Step 4: Click connect

When the workflow completes, the connect button appears in the Fuzzball UI. Click it and Open WebUI opens in your browser. Select a model from the dropdown, start a conversation, and if you loaded documents, they're available for context. The model can reference the knowledge base in its response.

Your LLM is running on your infrastructure. The conversation stays on your hardware.

Choosing your backend: Ollama or vLLM

Ollama is the default, and a fine choice for many who are getting started. For teams serving many concurrent users or running large models that benefit from multi-GPU deployment, the same process can swap Ollama for vLLM. vLLM uses continuous batching and paged attention to handle concurrent requests efficiently and supports multi-GPU parallelism for models that do not fit on a single GPU. The frontend experience is identical: Open WebUI connects to vLLM through its OpenAI-compatible API endpoint.

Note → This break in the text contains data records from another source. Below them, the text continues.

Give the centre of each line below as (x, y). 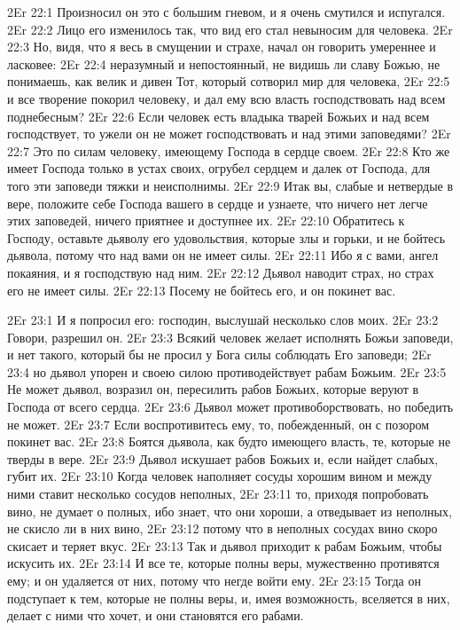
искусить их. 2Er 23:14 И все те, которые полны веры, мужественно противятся (223, 563)
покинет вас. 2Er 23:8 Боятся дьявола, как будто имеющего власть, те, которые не (229, 441)
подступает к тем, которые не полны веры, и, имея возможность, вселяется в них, (229, 598)
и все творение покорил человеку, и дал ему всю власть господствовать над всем (226, 98)
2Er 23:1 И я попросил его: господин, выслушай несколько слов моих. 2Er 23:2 (223, 320)
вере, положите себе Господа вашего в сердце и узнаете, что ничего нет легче (218, 203)
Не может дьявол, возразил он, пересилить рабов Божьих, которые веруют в (213, 389)
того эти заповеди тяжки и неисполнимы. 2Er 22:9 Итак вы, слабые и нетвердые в (230, 185)
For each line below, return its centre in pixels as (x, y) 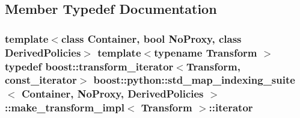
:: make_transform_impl (65, 107)
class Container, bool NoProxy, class (151, 38)
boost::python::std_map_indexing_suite (194, 80)
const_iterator (41, 80)
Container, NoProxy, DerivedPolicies (112, 94)
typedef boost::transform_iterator (89, 66)
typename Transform (206, 52)
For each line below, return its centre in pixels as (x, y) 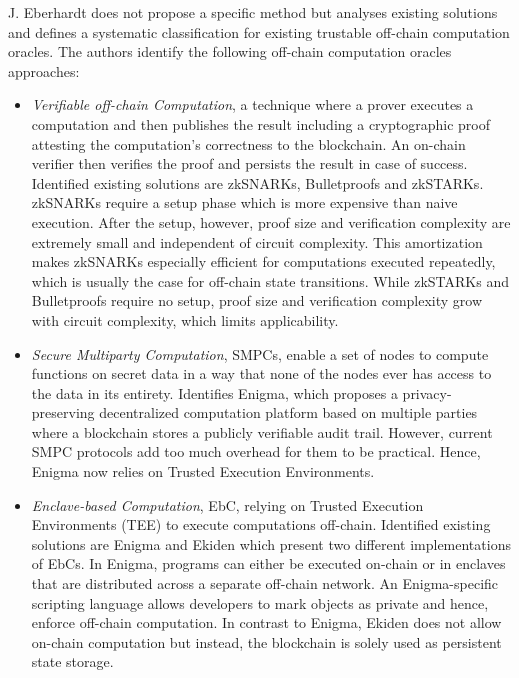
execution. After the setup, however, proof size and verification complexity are (271, 221)
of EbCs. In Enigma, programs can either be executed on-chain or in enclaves (268, 563)
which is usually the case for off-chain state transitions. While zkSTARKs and (270, 280)
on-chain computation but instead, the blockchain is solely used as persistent (266, 641)
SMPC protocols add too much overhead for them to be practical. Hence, (256, 451)
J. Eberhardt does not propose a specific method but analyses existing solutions (253, 12)
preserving (63, 412)
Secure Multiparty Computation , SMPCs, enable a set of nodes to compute (260, 353)
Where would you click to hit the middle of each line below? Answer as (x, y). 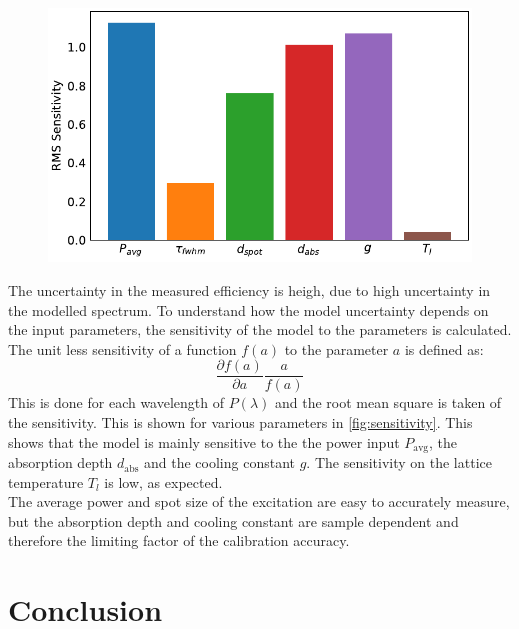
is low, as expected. (163, 481)
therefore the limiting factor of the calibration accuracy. (179, 540)
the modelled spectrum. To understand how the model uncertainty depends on (248, 309)
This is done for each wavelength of (116, 402)
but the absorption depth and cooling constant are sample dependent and (233, 520)
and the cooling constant (219, 462)
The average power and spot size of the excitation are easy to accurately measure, (259, 501)
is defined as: (444, 348)
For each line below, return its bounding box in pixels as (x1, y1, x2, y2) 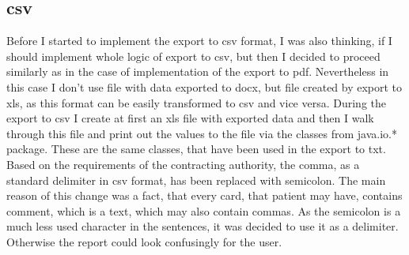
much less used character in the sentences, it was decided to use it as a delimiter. (6, 218, 399, 234)
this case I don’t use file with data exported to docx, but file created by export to (6, 78, 403, 95)
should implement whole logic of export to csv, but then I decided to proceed (6, 47, 381, 64)
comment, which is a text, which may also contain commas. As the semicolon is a (6, 202, 401, 219)
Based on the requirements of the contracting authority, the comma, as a (6, 156, 360, 172)
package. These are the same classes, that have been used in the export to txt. (6, 141, 386, 157)
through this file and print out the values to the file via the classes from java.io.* (6, 125, 398, 141)
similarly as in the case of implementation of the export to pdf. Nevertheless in (6, 63, 389, 80)
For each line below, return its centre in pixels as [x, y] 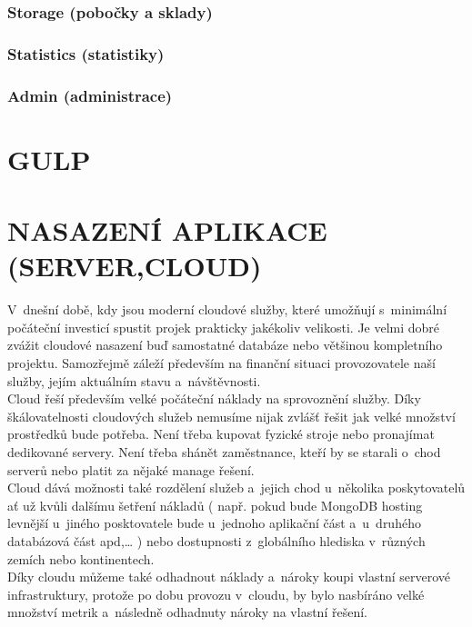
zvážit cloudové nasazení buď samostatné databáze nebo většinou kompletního [225, 345]
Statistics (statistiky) [86, 53]
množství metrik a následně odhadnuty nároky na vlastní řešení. [187, 612]
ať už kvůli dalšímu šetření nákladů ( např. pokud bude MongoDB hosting [215, 505]
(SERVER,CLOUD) [135, 266]
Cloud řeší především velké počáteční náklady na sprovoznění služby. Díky [214, 398]
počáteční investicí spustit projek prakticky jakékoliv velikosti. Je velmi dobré [224, 327]
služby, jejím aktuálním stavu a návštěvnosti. [134, 380]
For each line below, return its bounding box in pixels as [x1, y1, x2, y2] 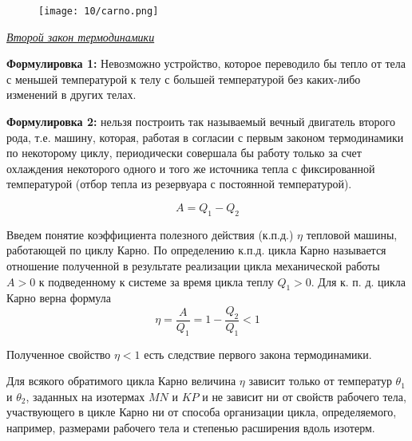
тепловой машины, [306, 226, 398, 242]
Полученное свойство [6, 345, 111, 362]
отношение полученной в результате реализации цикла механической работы [6, 257, 380, 274]
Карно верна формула [6, 289, 111, 306]
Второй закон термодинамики [6, 28, 155, 45]
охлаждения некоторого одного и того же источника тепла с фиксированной [6, 159, 375, 176]
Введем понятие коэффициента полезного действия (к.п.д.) [6, 226, 294, 242]
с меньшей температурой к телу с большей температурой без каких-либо [6, 70, 361, 87]
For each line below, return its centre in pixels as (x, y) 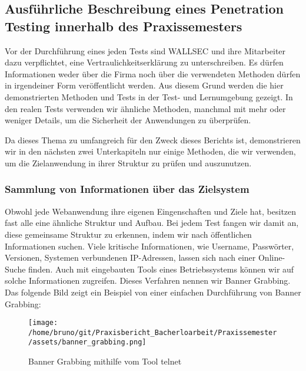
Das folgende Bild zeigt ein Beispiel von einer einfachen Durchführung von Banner (153, 292)
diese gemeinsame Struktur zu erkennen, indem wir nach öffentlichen (128, 234)
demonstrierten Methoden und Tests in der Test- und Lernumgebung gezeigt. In (149, 96)
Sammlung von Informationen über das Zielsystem (127, 189)
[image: (43, 323)
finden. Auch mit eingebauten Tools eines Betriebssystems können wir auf (161, 269)
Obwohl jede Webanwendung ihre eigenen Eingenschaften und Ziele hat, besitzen (151, 211)
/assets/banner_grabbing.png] (87, 342)
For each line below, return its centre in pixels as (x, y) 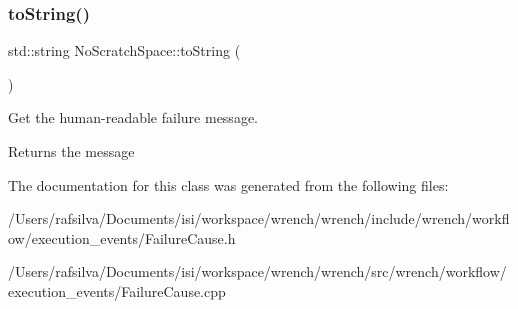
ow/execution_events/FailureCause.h (122, 237)
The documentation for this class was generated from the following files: (228, 184)
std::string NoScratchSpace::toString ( (124, 50)
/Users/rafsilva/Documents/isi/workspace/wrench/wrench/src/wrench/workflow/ (257, 271)
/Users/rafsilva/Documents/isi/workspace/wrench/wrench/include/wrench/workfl (259, 218)
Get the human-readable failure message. (133, 117)
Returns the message (71, 151)
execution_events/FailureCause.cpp (117, 290)
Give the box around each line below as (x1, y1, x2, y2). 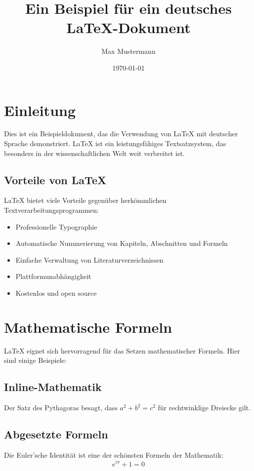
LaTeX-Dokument (66, 17, 191, 38)
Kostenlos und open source (15, 287, 97, 298)
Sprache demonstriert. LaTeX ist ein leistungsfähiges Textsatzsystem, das (4, 138, 226, 149)
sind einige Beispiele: (4, 355, 67, 365)
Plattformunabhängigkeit (15, 271, 91, 281)
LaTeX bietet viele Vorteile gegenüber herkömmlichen (4, 195, 167, 205)
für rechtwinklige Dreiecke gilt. (158, 402, 251, 413)
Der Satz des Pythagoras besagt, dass (4, 402, 118, 413)
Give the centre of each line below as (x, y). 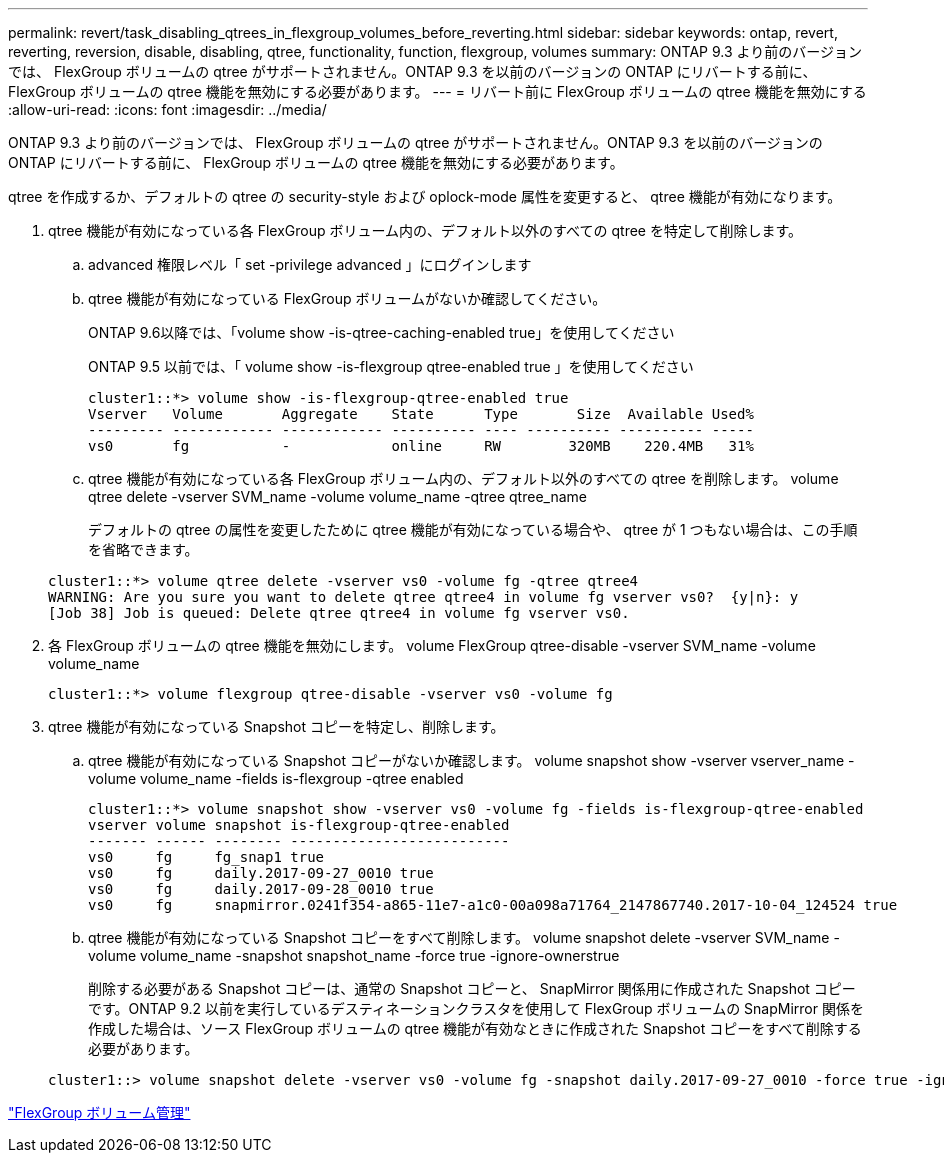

The practical difference: Ollama for an individual or a single team's internal AI assistant, vLLM for production-scale inference serving multiple users or large models.

Swapping models

The model is a parameter, not an architectural decision. To run a different model, open the workflow form and change the model name. Fuzzball pulls the new model into the persistent volume on the next run and the rest of the stack stays the same. The 7B and 14B variants of Qwen-Coder fit on a standard 40 GiB GPU. The 32B variant runs with the vLLM backend and multi-GPU tensor parallelism. Any open-weight model (with many available through Ollama's model library and the HuggingFace model hub) can be deployed for internal, sovereign use.

Where to go from here

The same workflow definition runs on-prem, on GCP, on AWS, or anywhere else Fuzzball can run. Run it in AWS today while you evaluate the model. Move it to your on-prem GPU cluster tomorrow. The workflow does not change, and neither does anything your team learned to use it.